O professor e os demais pesquisadores envolvidos usaram duas distensões musculares retiradas de ratos. Uma do doador e outra do receptor. Quando as células-tronco da medula óssea foram transplantadas, eles verificaram que, no organismo do camundongo que recebeu as estruturas, havia três diferentes tipos de células: a do doador, a do receptor e as fundidas, cujo DNA era composto por ambos os ratos. Os cientistas, então, descobriram que essas células podem se fundir com diferentes tipos, incluindo as dos rins, do coração, do fígado e do intestino. Embora seja preciso mais trabalho para determinar as utilidades clínicas da experiência, a descoberta aumenta a possibilidade de as células-tronco embrionárias se fundirem para transplantar órgãos de forma a evitar a rejeição.

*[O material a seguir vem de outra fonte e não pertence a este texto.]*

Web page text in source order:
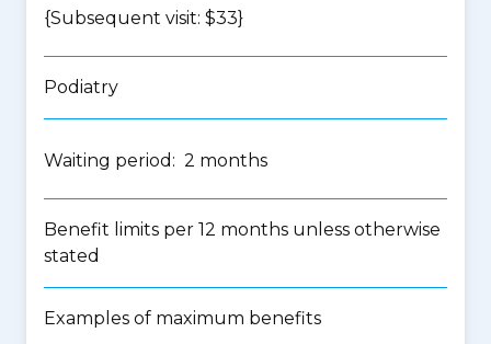
{Subsequent visit: $33}
Podiatry
Waiting period: 2 months
Benefit limits per 12 months unless otherwise
stated
Examples of maximum benefits
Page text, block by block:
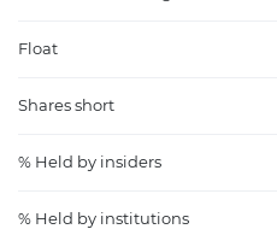
Float
Shares short
% Held by insiders
% Held by institutions
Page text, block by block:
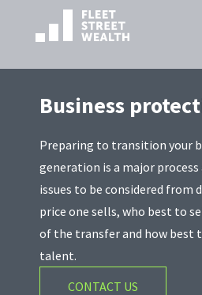
Business
Preparing to transition your
generation is a major
issues to be considered from
price one sells, who best to
of the transfer and how best
talent.
CONTACT US
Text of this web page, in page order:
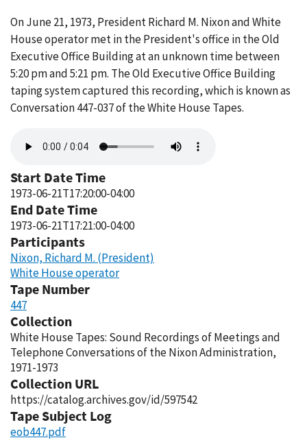
On June 21, 1973, President Richard M. Nixon and White
House operator met in the President's office in the Old
Executive Office Building at an unknown time between
5:20 pm and 5:21 pm. The Old Executive Office Building
taping system captured this recording, which is known as
Conversation 447-037 of the White House Tapes.
file
Start Date Time
1973-06-21T17:20:00-04:00
End Date Time
1973-06-21T17:21:00-04:00
Participants
Nixon, Richard M. (President)
White House operator
Tape Number
447
Collection
White House Tapes: Sound Recordings of Meetings and
Telephone Conversations of the Nixon Administration,
1971-1973
Collection URL
https://catalog.archives.gov/id/597542
Tape Subject Log
eob447.pdf
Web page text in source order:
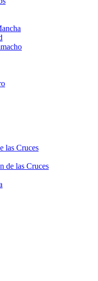
las Cruces
de las Cruces
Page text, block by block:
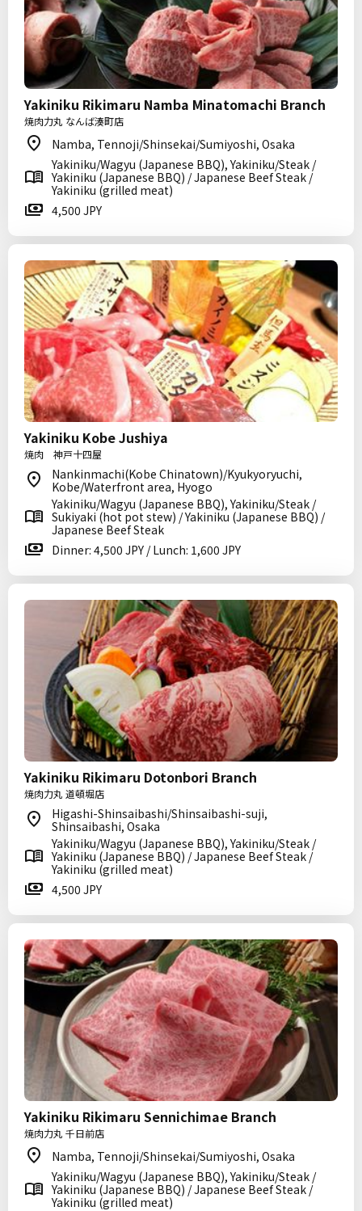
Yakiniku Rikimaru Namba Minatomachi Branch
焼肉力丸 なんば湊町店
Namba, Tennoji/Shinsekai/Sumiyoshi, Osaka
Yakiniku/Wagyu (Japanese BBQ), Yakiniku/Steak /
Yakiniku (Japanese BBQ) / Japanese Beef Steak /
Yakiniku (grilled meat)
4,500 JPY
Yakiniku Kobe Jushiya
焼肉 神戸十四屋
Nankinmachi(Kobe Chinatown)/Kyukyoryuchi,
Kobe/Waterfront area, Hyogo
Yakiniku/Wagyu (Japanese BBQ), Yakiniku/Steak /
Sukiyaki (hot pot stew) / Yakiniku (Japanese BBQ) /
Japanese Beef Steak
Dinner: 4,500 JPY / Lunch: 1,600 JPY
Yakiniku Rikimaru Dotonbori Branch
焼肉力丸 道頓堀店
Higashi-Shinsaibashi/Shinsaibashi-suji,
Shinsaibashi, Osaka
Yakiniku/Wagyu (Japanese BBQ), Yakiniku/Steak /
Yakiniku (Japanese BBQ) / Japanese Beef Steak /
Yakiniku (grilled meat)
4,500 JPY
Yakiniku Rikimaru Sennichimae Branch
焼肉力丸 千日前店
Namba, Tennoji/Shinsekai/Sumiyoshi, Osaka
Yakiniku/Wagyu (Japanese BBQ), Yakiniku/Steak /
Yakiniku (Japanese BBQ) / Japanese Beef Steak /
Yakiniku (grilled meat)
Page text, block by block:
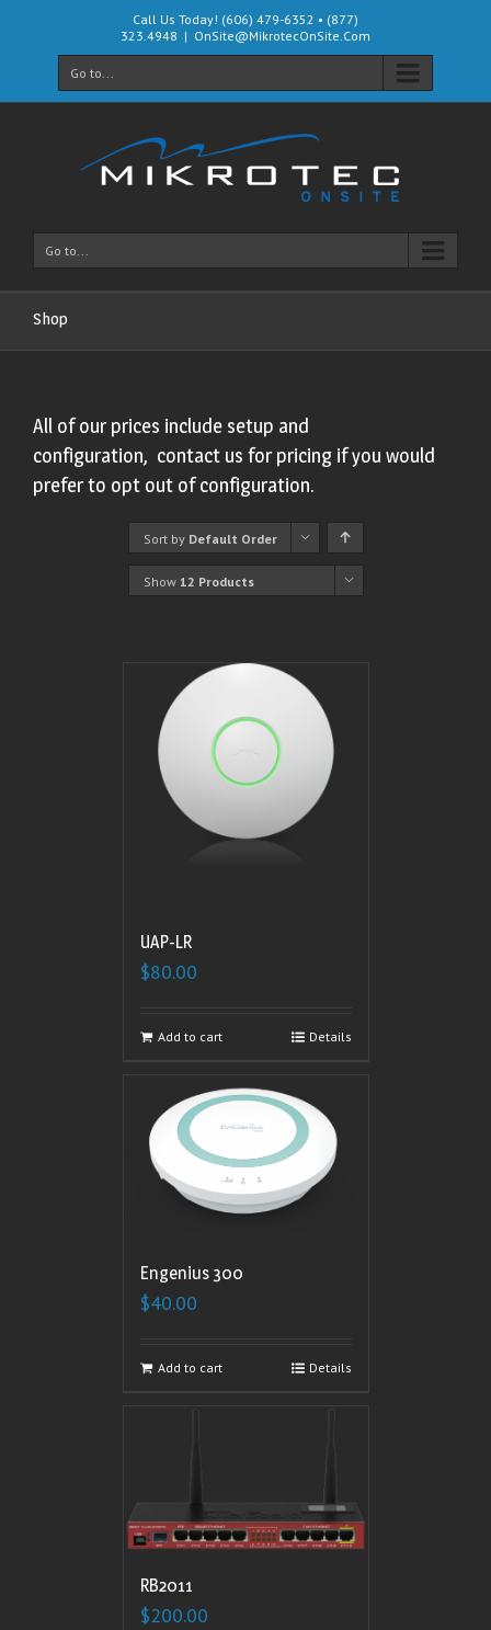
Call Us Today! (606) 479-6352 • (877)
323.4948 | OnSite@MikrotecOnSite.Com
Go to...
Go to...
Shop
All of our prices include setup and
configuration, contact us for pricing if you would
prefer to opt out of configuration.
Sort by Default Order
Show 12 Products
UAP-LR
$80.00
Add to cart Details
Engenius 300
$40.00
Add to cart Details
RB2011
$200.00
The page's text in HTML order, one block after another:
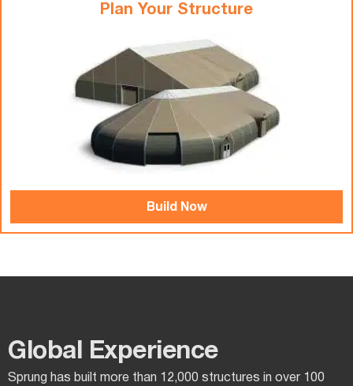
Plan Your Structure
Build Now
Global Experience​
Sprung has built more than 12,000 structures in over 100
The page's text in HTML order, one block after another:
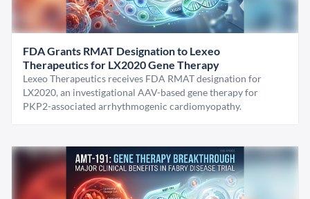
FDA Grants RMAT Designation to Lexeo
Therapeutics for LX2020 Gene Therapy
Lexeo Therapeutics receives FDA RMAT designation for
LX2020, an investigational AAV-based gene therapy for
PKP2-associated arrhythmogenic cardiomyopathy.
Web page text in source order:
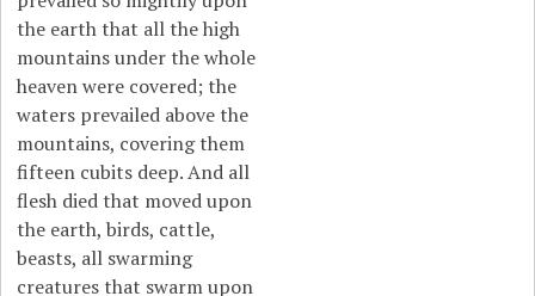
the earth that all the high
mountains under the whole
heaven were covered; the
waters prevailed above the
mountains, covering them
fifteen cubits deep. And all
flesh died that moved upon
the earth, birds, cattle,
beasts, all swarming
creatures that swarm upon
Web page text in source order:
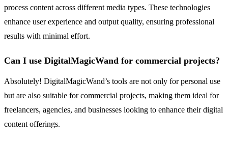
process content across different media types. These technologies
enhance user experience and output quality, ensuring professional
results with minimal effort.
Can I use DigitalMagicWand for commercial projects?
Absolutely! DigitalMagicWand’s tools are not only for personal use
but are also suitable for commercial projects, making them ideal for
freelancers, agencies, and businesses looking to enhance their digital
content offerings.
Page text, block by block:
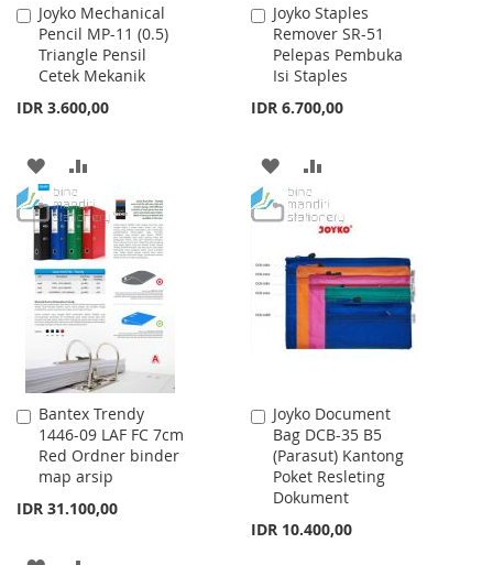
Joyko Mechanical
Pencil MP-11 (0.5)
Triangle Pensil
Cetek Mekanik
IDR 3.600,00
Add
to
Cart
ADD
TO
WISH
LIST
TO
COMPARE
Joyko Staples
Remover SR-51
Pelepas Pembuka
Isi Staples
IDR 6.700,00
Add
to
Cart
ADD
TO
WISH
LIST
TO
COMPARE
Bantex Trendy
1446-09 LAF FC 7cm
Red Ordner binder
map arsip
IDR 31.100,00
Add
to
Cart
Joyko Document
Bag DCB-35 B5
(Parasut) Kantong
Poket Resleting
Dokument
IDR 10.400,00
Add
to
Cart
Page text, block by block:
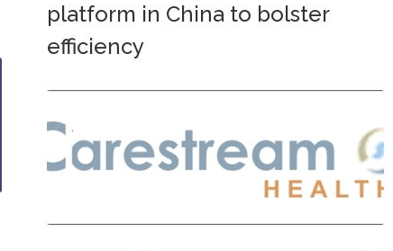
platform in China to bolster
efficiency
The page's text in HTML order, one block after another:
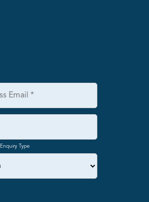
Enquiry Type
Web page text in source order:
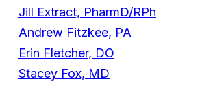
Jill Extract, PharmD/RPh
Andrew Fitzkee, PA
Erin Fletcher, DO
Stacey Fox, MD
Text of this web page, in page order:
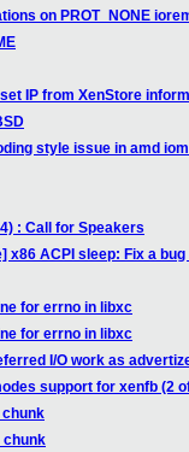
on PROT_NONE
IP from XenStore
style issue in amd
: Call for Speakers
x86 ACPI sleep: Fix a
for errno in libxc
for errno in libxc
I/O work as
support for xenfb (2
chunk
chunk
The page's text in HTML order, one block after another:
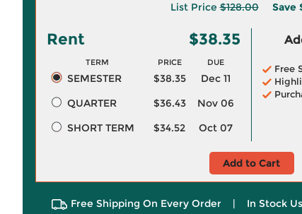
List Price$128.00 Save
Rent $38.35
TERM PRICE DUE
SEMESTER $38.35
Dec 11
QUARTER
$36.43
Nov 06
SHORT TERM
$34.52 Oct 07
Free
Add to Cart
Free Shipping On Every Order | In Stock
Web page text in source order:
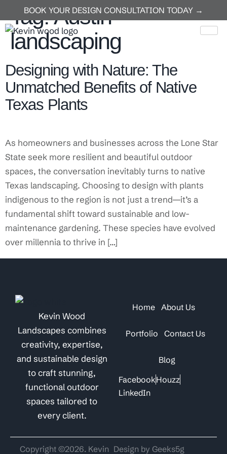
BOOK YOUR DESIGN CONSULTATION TODAY →
Tag:Austin
landscaping
Designing with Nature: The
Unmatched Benefits of Native
Texas Plants
As homeowners and businesses across the Lone Star
State seek more resilient and beautiful outdoor
spaces, the conversation inevitably turns to native
Texas landscaping. Choosing to design with plants
indigenous to the region is not just a trend—it’s a
fundamental shift toward sustainable and low-
maintenance gardening. These species have evolved
over millennia to thrive in […]
Kevin Wood
Landscapes combines
creativity, expertise,
and sustainable design
to craft stunning,
functional outdoor
spaces tailored to
every client.
Home About Us
Portfolio Contact Us
Blog
FacebookHouzz
LinkedIn
Copyright ©2026. Kevin Design by Geeks5g
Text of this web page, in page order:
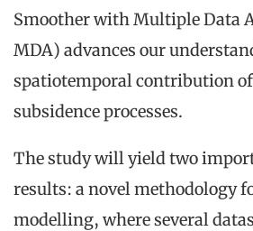
Smoother with Multiple Data
MDA) advances our
spatiotemporal contribution
subsidence processes.
The study will yield two
results: a novel methodology
modelling, where several
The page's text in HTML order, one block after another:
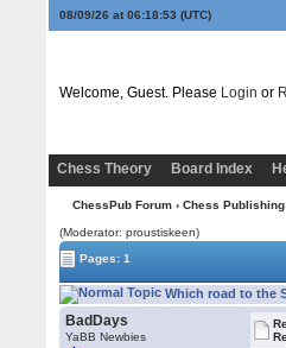
08/09/26 at 06:18:54 (UTC)
Welcome, Guest. Please Login or
Chess Theory Board Index
ChessPub Forum› Chess
(Moderator: proustiskeen)
Pages: 1
Which road to the
BadDays
YaBB Newbies
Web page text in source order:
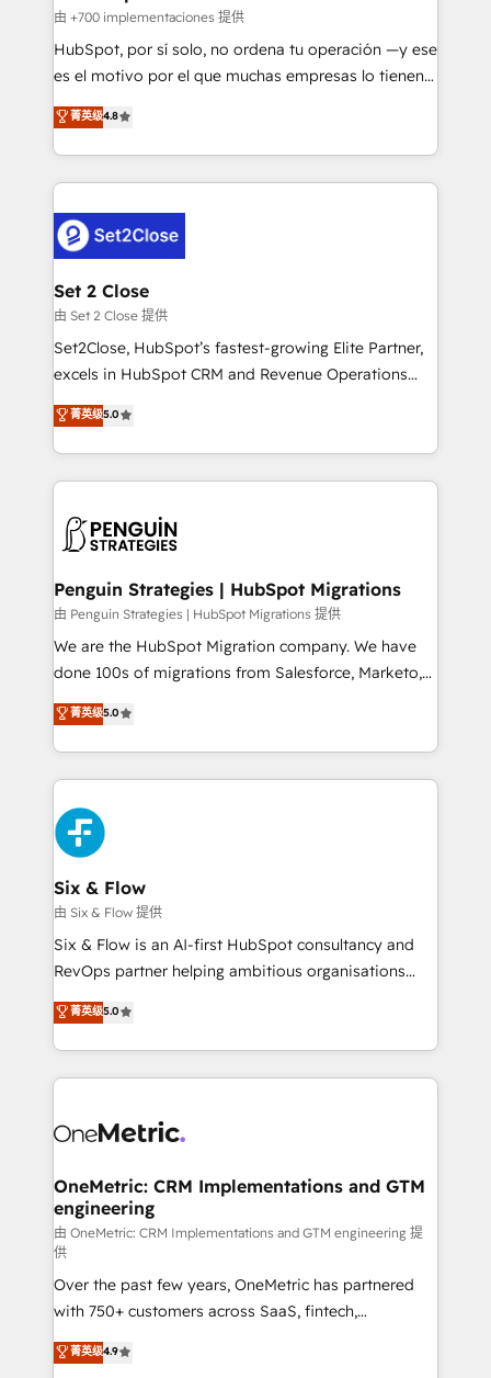
improvement & construction, branding and
commercialization, real estate, health, education,
SaaS, Software Dev & IT and consulting, make the
the United States, EU, UAE, Mexico and Latin
America. From casual user to super fan: make
由 +700 implementaciones 提供
HubSpot, por sí solo, no ordena tu operación —y ese
es el motivo por el que muchas empresas lo tienen y
aun así no crecen. Suele ser un círculo: procesos que
no generan datos confiables, datos que no permiten
decidir bien, y decisiones que no logran mejorar los
procesos. Y así, vuelta tras vuelta, el negocio gira sin
el CRM y más con cómo opera la empresa por
debajo. Te acompañamos a ordenar tu operación
para que genere la información que necesitás para
decidir, y HubSpot por fin rinda de verdad. Lo
hacemos paso a paso, sin frenar tu operación, con la
adopción que todos buscan y pocos logran. No es
implementaciones en LATAM. Imaginá HubSpot
mostrándote dónde está tu próxima venta, no solo
consecutivas, una tras otra.
菁英级4.8
Set 2 Close
由 Set 2 Close 提供
Set2Close, HubSpot’s fastest-growing Elite Partner,
excels in HubSpot CRM and Revenue Operations
(RevOps) services to boost B2B sales and growth.
As a top HubSpot Elite Partner, we specialize in
custom HubSpot CRM solutions. Our experts design,
implement, and optimize systems to enhance user
marketing, and service teams. From setup to
management, and speed up deal closures. With 500+
projects completed, our Agile approach ensures your
HubSpot CRM drives measurable results. Our
RevOps services align your sales, marketing, and
optimize the revenue lifecycle—lead generation to
retention—by refining processes and eliminating
maximize profitability and adapt to your goals.
菁英级5.0
Penguin Strategies | HubSpot Migrations
由 Penguin Strategies | HubSpot Migrations 提供
We are the HubSpot Migration company. We have
done 100s of migrations from Salesforce, Marketo,
Eloqua, Microsoft Dynamics, pipedrive and others.
We leverage our proven processes and AI to get it
done right the first time. We help companies build
high performing revenue operations across complex
sales cycles, multi system environments and global
SaaS or manufacturing teams. Trusted by leading
enterprises and fast growing scale ups including
Sony, Rapyd, Fiverr, XM Cyber, Wix - Base44, EMA
Design Automation and FIT. 📊 RevOps & data
architecture 🔗 CRM migrations & End to end
integrations 🤖 AI workflows & enrichment 📘 Team
HubSpot environments that teams use with
confidence and that leadership can rely on for
菁英级5.0
Six & Flow
由 Six & Flow 提供
Six & Flow is an AI-first HubSpot consultancy and
RevOps partner helping ambitious organisations
grow with clarity, confidence, and intelligence.
Operating across the UK, Netherlands, Ireland, and
Canada, we’ve delivered thousands of successful
HubSpot projects for mid-market and enterprise
combine HubSpot, data, and AI to design connected
and technology for predictable, scalable revenue
growth. Our expertise spans RevOps, CRM and data
architecture, AI enablement, and strategic marketing,
delivered through our proprietary FLAIR framework
for responsible AI adoption. As a HubSpot Elite
Partner and ISO 27001:2022 certified consultancy,
we blend strategy, creativity, and technology to help
organisations scale smarter and grow stronger.
菁英级5.0
OneMetric: CRM Implementations and GTM
engineering
由 OneMetric: CRM Implementations and GTM engineering 提
供
Over the past few years, OneMetric has partnered
with 750+ customers across SaaS, fintech,
healthcare, real estate, and other industries. With
150+ HubSpot-certified experts, we deliver scalable
菁英级4.9

Outra possibilidade é fundi-las a órgãos em falência para ajudá-los a se regenerar.
;Diferentemente de máquinas, nas quais uma mesma peça pode ser usada para diferentes modelos e funções, os seres humanos são personalizados, e nosso sistema imune faz o controle de qualidade;, diz Gerald Weissmann, no editorial da publicação. ;Como resultado, as partes do corpo ou os órgãos transplantados precisam ser muito parecidos com o padrão imunológico do receptor. Essa pesquisa usa células-tronco da medula óssea para fundi-las com tecidos do paciente, de forma que nada do que for transplantado possa seja rejeitado pelo sistema imunológico;, elogiou, no texto.
E eu com isso
De acordo com o Instituto Nacional do Câncer (Inca), vinculado ao Ministério da Saúde, neste ano deverão surgir 9.580 novos casos de leucemia no Brasil. Em dezembro de 2008, o Registro Nacional de Doadores Voluntários de Medula Óssea (Redome) conseguiu cadastrar 960 mil doadores mas, apesar de crescente, o número é considerado insuficiente para atender a todos os pacientes que precisam do transplante, principalmente pelo fato de a probabilidade de se achar um doador compatível no Brasil ser de um em 100 mil.